Минут через двадцать ходьбы, проваливаясь в снегу по самые чресла, они достигли совсем крошечной поляны, что каким-то чудом природы появилась прямо в лесной чаще. Исибэйлу поперву привиделось, что они вышли к небольшому лесному озеру, но, посветив факелом впереди себя, он инстинктивно схватился рукой за шкуру впереди стоящего Эвена, тот час же, отдернув ее, как от дымящихся углей.
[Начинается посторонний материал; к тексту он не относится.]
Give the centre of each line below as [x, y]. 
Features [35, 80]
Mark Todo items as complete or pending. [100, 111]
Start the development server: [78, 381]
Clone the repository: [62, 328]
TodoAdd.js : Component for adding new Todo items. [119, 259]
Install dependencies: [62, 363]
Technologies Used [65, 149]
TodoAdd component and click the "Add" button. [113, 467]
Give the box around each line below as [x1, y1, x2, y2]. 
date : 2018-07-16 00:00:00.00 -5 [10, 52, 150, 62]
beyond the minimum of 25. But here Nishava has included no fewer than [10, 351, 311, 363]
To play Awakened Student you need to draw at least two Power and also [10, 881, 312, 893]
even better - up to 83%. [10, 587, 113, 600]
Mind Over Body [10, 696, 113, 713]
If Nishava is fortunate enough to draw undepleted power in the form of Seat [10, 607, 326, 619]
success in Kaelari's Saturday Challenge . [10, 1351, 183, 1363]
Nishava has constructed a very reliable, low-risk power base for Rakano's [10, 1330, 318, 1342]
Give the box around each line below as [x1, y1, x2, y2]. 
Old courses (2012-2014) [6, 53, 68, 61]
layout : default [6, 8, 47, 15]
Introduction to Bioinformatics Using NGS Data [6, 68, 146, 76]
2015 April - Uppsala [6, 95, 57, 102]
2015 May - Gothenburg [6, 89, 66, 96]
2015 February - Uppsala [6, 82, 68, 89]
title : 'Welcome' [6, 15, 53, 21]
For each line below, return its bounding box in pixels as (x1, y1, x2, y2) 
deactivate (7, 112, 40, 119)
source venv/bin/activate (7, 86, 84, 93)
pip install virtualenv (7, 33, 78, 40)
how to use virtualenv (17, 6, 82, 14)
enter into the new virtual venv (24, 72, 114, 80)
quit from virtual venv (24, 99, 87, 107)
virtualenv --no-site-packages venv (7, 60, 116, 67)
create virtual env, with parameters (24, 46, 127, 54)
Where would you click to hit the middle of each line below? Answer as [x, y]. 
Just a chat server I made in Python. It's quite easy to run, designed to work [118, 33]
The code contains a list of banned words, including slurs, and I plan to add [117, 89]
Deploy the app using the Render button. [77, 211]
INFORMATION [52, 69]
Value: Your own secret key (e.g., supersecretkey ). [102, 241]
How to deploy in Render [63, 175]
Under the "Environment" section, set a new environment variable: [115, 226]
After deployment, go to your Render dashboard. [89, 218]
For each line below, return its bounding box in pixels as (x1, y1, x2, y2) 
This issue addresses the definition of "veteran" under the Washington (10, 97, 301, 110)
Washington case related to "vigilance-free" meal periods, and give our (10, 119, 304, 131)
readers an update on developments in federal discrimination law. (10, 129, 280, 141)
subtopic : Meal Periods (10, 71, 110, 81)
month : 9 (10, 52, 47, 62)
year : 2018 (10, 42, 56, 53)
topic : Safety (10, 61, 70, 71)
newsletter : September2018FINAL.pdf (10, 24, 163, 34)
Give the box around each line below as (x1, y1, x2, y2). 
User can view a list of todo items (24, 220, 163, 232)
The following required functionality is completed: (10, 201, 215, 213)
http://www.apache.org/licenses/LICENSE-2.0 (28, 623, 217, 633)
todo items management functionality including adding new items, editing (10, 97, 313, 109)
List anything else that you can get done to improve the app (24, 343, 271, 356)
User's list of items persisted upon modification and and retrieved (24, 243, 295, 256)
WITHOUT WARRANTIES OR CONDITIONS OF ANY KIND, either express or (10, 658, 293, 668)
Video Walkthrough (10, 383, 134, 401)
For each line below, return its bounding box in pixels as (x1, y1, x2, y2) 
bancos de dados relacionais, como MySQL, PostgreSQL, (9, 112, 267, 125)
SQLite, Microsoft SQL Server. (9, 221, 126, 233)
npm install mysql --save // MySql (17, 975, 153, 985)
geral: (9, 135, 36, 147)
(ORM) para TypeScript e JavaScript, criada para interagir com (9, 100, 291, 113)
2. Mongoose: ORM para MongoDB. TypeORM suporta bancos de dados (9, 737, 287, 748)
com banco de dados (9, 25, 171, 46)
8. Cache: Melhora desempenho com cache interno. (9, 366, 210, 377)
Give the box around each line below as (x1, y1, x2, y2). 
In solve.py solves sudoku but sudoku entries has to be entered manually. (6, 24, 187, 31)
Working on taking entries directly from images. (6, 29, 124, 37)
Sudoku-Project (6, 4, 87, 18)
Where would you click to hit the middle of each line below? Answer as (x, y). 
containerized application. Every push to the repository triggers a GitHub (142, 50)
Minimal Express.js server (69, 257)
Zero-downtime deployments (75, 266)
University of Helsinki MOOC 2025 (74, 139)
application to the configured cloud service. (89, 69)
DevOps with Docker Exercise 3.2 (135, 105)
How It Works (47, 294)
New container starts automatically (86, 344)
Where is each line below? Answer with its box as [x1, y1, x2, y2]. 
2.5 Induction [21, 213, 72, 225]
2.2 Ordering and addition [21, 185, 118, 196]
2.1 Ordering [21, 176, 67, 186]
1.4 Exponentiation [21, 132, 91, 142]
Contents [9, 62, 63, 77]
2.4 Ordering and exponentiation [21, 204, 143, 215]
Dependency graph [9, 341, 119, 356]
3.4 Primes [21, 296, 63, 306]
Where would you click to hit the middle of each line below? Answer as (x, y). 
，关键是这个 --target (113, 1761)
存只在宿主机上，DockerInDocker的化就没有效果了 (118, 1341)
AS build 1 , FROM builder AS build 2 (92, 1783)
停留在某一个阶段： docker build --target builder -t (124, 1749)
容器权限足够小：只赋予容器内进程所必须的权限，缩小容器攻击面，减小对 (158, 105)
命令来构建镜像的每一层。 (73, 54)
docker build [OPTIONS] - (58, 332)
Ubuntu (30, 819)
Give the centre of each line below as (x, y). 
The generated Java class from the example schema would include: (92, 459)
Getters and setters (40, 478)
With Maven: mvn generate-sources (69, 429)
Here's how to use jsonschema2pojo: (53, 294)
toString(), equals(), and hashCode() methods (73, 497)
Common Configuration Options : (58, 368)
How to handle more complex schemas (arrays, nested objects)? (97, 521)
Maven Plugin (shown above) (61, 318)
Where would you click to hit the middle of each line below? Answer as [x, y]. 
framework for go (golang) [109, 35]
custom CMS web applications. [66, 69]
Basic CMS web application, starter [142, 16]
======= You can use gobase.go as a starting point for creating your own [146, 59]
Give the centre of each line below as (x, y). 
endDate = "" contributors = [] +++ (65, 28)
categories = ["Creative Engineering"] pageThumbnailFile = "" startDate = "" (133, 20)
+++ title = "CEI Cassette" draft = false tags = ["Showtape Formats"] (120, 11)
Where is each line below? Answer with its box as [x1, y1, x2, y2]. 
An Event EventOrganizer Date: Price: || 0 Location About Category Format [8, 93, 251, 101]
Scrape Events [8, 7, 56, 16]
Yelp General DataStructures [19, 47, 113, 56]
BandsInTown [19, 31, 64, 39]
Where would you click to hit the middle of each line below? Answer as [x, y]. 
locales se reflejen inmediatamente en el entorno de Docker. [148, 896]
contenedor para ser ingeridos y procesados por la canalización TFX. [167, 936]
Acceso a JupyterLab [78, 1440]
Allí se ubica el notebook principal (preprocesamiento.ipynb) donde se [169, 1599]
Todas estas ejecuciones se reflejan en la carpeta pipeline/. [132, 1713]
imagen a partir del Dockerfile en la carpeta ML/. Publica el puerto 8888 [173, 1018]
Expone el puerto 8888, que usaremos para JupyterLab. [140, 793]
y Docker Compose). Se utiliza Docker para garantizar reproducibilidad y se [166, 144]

Посреди поляны снег, казалось, нагребен был, что над медвежьей берлогой, и Исибэйл так бы мог подумать, если бы не возвышающийся над этим холмиком крест.
До этого Исибэйл никогда еще в своей жизни не видел христианских могил, хоть и слышал о них, но отчего-то сразу он догадался, что это и кто лежит под крестом: слишком суров и печален стал взгляд Эвена.
И слишком сильно забилось в груди Исибэйла запретное, невозможное желание подойти к нему и вновь, как в пути к этому лесу, прижаться щекой к его спине.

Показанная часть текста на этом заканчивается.